◆ **TO DO**
Could you restate word for word each line from the top of the listing below through the line containing "un’immagine [162, 90]"? Keep the pictures out.

━━━

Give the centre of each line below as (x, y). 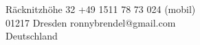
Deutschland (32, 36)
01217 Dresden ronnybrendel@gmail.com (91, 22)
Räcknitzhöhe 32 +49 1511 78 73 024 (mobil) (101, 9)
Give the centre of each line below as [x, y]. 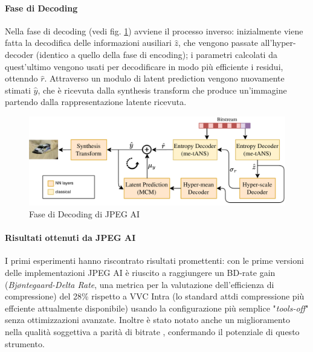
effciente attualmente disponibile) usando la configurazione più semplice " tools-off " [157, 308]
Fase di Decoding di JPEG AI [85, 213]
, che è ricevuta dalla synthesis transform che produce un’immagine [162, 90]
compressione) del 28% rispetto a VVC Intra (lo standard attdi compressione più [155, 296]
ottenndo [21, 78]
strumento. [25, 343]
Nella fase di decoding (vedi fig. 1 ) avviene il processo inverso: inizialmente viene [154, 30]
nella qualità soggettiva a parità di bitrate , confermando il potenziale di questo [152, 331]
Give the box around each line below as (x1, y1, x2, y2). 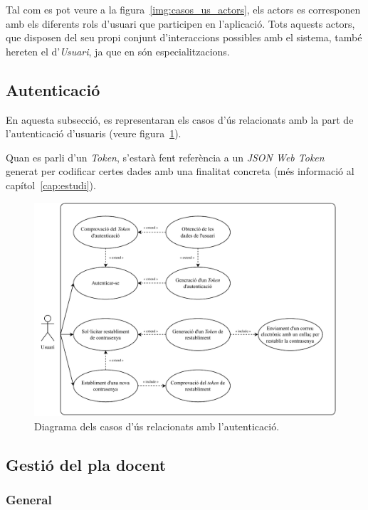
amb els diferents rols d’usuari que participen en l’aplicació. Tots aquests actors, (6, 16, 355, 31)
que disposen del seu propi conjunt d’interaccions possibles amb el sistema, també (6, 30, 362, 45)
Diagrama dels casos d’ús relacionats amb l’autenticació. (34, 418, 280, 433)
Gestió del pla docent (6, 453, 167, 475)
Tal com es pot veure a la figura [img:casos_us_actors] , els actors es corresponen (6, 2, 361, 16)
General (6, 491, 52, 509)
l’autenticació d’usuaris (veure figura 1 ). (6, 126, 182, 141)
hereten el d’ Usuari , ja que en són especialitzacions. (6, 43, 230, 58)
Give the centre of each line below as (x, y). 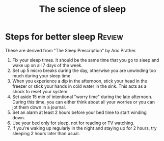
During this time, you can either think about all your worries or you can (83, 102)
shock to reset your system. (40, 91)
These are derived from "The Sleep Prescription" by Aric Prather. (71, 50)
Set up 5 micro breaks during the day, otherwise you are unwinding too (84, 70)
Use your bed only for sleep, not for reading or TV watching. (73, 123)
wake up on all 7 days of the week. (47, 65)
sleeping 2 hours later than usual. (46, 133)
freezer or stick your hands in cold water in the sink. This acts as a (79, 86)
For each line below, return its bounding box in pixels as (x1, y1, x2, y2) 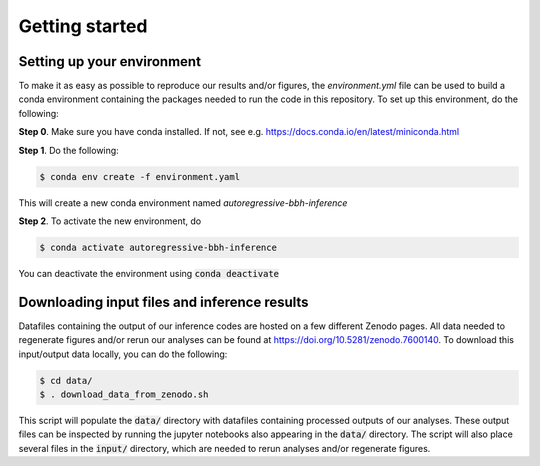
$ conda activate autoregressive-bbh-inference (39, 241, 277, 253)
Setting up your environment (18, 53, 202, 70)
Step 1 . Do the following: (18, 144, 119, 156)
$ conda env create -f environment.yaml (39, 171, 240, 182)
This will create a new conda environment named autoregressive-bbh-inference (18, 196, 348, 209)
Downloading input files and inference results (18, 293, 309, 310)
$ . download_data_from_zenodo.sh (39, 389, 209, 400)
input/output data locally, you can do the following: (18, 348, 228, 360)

━━━

◆ **RESULT**
Give the centre of each line below as (x, y). 
Deutschland (32, 36)
01217 Dresden ronnybrendel@gmail.com (91, 22)
Räcknitzhöhe 32 +49 1511 78 73 024 (mobil) (101, 9)
Give the centre of each line below as [x, y]. 
effciente attualmente disponibile) usando la configurazione più semplice " tools-off " [157, 308]
Fase di Decoding di JPEG AI [85, 213]
, che è ricevuta dalla synthesis transform che produce un’immagine [162, 90]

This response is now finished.